Sonar de los barcos genera comportamientos suicidas en ballenas

El buceador de aguas profundas más hábil del océano desarrolla burbujas de nitrógeno que envenenan su sangre como un novato en el buceo que sube demasiado rápido a la superficie

Teorema Ambiental/Redacción

Estudios científicos han comprobado desde hace años que las ballenas picudas varan y mueren después de nadar cerca de un sonar naval. Actualmente se ha descubierto a qué se debe esta conducta extraña: estos mamíferos marinos sufren enfermedades de descompresión, al igual que los buzos, explica un estudio publicado a finales de enero en la revista Royal Society Proceedings B.

Millones de años de evolución han convertido a las ballenas en máquinas de buceo perfectamente calibradas que se hunden kilómetros debajo de la superficie durante horas, para buscar comida en las profundidades del océano. Para hacer esto, su frecuencia cardiaca disminuye, el flujo de sangre se restringe, el oxígeno se conserva.
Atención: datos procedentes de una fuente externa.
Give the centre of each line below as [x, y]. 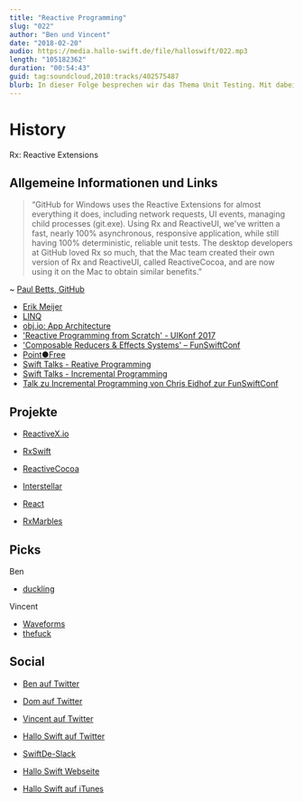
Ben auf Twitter [51, 684]
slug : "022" [32, 26]
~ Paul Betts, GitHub [47, 289]
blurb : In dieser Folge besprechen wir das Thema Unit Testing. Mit [141, 85]
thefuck [37, 634]
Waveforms [44, 624]
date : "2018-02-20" [46, 43]
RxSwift [37, 452]
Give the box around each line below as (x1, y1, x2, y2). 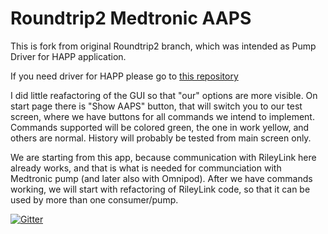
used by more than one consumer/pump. (10, 193, 179, 206)
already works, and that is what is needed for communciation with (10, 162, 282, 174)
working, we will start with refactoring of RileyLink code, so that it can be (10, 183, 311, 195)
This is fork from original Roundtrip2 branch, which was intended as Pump (10, 40, 317, 52)
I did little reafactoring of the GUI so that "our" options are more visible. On (10, 89, 318, 101)
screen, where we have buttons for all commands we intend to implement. (10, 110, 315, 122)
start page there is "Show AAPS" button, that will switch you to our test (10, 100, 303, 112)
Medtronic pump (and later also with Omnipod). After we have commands (10, 172, 313, 184)
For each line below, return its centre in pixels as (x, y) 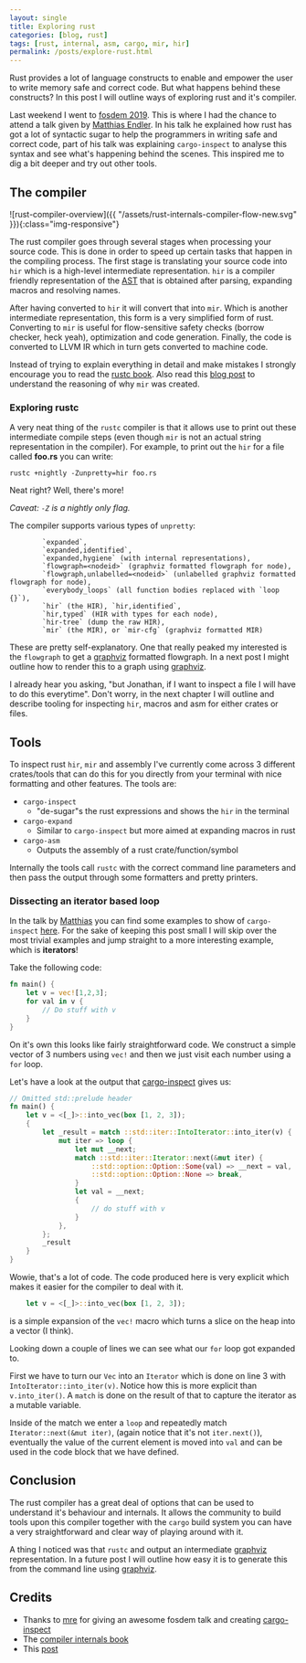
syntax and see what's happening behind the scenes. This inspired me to (147, 154)
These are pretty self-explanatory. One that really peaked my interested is (148, 647)
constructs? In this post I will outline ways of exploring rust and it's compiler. (153, 98)
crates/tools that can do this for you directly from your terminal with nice (146, 774)
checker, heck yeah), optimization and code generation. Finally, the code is (151, 337)
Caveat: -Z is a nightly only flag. (70, 508)
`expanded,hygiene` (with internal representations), (147, 558)
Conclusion (43, 1481)
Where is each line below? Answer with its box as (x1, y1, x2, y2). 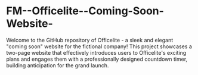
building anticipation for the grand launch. (6, 61, 109, 69)
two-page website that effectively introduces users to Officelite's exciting (6, 49, 187, 56)
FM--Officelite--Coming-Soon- (6, 4, 164, 18)
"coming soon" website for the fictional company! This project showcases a (6, 43, 193, 50)
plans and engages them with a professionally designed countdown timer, (6, 55, 188, 62)
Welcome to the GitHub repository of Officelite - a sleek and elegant (6, 36, 174, 43)
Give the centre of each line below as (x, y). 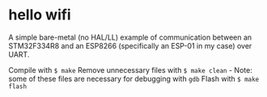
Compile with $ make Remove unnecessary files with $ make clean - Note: (130, 70)
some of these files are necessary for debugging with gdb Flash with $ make (134, 78)
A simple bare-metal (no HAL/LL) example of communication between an (130, 37)
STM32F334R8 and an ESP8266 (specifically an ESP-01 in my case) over (130, 45)
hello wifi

El buceador de aguas profundas más hábil del océano desarrolla burbujas de nitrógeno que envenenan su sangre como un novato en el buceo que sube demasiado rápido a la superficie porque se asusta mucho con la vibración emitida por estos aparatos, sobre todo una especie conocida como Cuvier.

“Cuando están cerca de un sonar se estresan y se alejan rápidamente, cambiando su patrón de buceo”, explicó la autora principal del estudio, Yara Bernaldo de Quirós, investigadora del Instituto de Salud Animal de la Universidad de Las Palmas de Gran Canaria, España.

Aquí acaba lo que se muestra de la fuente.